There is no sunset conversion, though, and thank goodness for that. John Carroll Lynch, product of a Jesuit high school and graduate of Catholic University, has said he wanted to treat Lucky’s atheism as a kind of faith, subject to its own tests and trials: What happens when the protective carapace of “realism” is punctured? What to do when even hardened disbelief isn’t up to the task?

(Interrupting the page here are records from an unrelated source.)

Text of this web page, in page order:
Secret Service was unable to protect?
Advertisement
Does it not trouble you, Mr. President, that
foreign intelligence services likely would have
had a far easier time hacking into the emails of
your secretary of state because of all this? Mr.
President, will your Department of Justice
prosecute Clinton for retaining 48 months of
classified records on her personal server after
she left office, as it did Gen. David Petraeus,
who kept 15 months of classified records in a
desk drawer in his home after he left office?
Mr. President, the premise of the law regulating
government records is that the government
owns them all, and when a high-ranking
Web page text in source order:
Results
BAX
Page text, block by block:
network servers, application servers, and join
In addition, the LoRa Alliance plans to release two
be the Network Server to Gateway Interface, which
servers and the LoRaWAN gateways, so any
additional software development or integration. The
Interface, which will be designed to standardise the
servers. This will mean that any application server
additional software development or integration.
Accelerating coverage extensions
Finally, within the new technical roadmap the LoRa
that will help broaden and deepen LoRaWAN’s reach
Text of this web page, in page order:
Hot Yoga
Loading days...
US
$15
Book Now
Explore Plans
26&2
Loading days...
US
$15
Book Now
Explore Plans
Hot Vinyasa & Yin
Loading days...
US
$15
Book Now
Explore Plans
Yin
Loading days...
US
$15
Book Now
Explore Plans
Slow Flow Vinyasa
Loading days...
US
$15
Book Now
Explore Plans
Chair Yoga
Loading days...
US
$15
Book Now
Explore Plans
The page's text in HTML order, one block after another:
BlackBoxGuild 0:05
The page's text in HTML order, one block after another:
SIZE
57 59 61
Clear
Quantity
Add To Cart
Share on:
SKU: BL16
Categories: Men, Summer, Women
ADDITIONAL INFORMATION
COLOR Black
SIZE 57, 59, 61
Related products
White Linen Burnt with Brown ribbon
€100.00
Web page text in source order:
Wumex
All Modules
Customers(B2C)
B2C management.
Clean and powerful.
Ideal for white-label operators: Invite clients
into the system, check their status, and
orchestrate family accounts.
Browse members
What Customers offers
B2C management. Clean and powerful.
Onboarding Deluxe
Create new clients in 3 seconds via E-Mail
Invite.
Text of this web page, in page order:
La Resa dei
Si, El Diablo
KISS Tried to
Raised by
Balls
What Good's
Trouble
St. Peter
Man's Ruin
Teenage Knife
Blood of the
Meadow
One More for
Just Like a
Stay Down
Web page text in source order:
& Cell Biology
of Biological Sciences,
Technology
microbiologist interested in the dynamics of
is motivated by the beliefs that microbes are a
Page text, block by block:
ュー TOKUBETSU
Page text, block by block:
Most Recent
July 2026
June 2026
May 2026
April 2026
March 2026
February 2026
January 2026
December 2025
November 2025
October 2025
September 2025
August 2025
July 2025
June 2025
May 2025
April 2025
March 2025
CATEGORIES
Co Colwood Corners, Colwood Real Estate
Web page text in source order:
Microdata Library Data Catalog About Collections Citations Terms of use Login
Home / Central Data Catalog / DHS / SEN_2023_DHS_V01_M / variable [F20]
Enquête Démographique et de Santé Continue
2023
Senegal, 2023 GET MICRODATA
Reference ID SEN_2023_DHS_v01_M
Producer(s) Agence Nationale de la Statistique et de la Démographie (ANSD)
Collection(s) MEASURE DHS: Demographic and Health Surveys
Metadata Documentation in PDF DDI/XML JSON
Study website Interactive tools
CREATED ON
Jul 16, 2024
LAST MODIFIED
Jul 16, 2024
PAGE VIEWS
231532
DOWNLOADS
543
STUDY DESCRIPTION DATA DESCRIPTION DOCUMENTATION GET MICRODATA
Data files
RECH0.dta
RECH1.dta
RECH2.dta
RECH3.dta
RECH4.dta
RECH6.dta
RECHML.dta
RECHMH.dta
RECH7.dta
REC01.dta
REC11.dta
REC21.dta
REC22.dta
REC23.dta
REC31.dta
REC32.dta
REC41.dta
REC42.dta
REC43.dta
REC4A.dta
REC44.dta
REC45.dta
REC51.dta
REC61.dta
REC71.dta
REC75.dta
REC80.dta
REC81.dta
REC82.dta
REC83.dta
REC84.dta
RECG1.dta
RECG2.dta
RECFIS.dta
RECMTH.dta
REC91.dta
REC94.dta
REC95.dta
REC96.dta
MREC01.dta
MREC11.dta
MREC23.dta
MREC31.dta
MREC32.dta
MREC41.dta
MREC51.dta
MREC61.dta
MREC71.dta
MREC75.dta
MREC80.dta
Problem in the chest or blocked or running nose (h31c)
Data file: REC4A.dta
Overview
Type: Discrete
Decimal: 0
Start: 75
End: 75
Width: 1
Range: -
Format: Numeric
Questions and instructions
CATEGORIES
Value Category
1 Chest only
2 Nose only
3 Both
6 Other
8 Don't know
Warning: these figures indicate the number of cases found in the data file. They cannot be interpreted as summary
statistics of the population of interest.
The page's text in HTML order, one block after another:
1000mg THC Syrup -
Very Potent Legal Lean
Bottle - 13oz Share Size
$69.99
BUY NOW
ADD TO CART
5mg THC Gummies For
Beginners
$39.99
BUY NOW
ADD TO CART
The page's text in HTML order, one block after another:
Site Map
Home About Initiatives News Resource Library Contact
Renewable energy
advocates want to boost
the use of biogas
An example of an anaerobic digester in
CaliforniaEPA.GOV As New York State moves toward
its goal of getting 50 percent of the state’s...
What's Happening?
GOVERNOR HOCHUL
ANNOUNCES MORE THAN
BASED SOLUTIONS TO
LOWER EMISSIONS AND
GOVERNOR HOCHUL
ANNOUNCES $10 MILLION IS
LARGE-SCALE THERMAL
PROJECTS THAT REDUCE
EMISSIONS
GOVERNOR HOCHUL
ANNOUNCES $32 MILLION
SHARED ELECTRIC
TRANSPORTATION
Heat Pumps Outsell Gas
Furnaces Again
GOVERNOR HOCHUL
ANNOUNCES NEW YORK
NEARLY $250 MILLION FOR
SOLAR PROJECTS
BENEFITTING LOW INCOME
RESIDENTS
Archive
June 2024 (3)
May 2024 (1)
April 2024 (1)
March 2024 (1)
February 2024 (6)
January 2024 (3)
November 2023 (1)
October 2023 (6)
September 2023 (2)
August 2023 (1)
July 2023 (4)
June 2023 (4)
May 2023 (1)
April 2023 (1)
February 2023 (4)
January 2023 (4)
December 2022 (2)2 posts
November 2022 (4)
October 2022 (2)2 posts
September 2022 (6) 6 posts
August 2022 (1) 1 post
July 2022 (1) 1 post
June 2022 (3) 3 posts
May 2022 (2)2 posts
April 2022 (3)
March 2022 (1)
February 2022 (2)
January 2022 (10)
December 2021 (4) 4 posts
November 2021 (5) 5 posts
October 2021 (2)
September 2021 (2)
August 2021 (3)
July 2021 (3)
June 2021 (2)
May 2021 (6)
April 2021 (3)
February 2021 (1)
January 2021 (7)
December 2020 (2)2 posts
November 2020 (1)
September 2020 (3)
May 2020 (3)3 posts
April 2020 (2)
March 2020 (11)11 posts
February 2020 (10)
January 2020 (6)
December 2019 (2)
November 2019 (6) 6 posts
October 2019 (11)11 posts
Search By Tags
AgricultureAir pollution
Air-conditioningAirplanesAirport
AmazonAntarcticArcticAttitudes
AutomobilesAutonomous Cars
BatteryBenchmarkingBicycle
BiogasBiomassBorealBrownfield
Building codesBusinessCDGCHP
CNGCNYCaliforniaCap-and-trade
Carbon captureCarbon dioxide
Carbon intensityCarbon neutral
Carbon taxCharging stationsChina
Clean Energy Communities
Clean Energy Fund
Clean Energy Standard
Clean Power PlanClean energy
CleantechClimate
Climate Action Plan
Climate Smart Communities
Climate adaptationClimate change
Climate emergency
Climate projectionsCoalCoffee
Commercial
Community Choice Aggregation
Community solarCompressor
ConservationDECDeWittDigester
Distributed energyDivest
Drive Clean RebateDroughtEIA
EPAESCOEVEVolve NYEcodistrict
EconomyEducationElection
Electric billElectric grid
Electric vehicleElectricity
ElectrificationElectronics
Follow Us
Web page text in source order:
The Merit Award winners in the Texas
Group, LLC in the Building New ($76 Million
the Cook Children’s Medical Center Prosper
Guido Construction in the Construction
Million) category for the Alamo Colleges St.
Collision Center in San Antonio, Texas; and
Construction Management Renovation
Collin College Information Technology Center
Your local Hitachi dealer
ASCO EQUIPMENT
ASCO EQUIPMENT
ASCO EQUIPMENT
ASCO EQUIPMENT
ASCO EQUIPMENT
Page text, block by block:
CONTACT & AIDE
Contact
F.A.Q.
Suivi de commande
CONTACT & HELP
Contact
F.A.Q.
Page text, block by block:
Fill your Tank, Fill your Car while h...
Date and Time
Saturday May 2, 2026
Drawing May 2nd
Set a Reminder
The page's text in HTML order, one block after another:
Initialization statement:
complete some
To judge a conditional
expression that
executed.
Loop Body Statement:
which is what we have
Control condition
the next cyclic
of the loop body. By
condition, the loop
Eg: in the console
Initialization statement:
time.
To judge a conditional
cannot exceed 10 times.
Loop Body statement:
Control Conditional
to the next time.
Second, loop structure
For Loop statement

The Skerritt character’s tale of a young Japanese girl rushing toward invading American soldiers with a wide smile on her face, a Buddhist preparing to cross into paradise, quietly helps Lucky accept the fact of his mortality. If this epiphany is overplayed, it’s just by a hair, one off-key moment in a film that otherwise strikes clarion notes. Most notably: a child’s birthday party at which Lucky finds himself an unexpected guest. A mariachi band plays, a piñata is split, the family sings a traditional Mexican song as the cake is cut. Then, Lucky, solitary and at the edge of the crowd, offers a wavering rendition of “Volver, Volver.” “I am going back, going back,” he sings in delicately enunciated Spanish. Delighted guests soon start singing with him; one begins to record it all on his phone. Stanton was an accomplished singer (recall his “Just a Closer Walk with Thee” in Cool Hand Luke or “Walking Cane” in Straight Time, or listen to his 2014 album Partly Fiction), and the scene marks the emotional high point of this absorbing film. His final cinematic performance is perhaps his best, maybe owing to the fact that much of Lucky’s story is Stanton’s own. The film is a humble celebration, a quietly glorious send-off for a singular American talent, but it’s also Stanton’s priceless parting gift to us.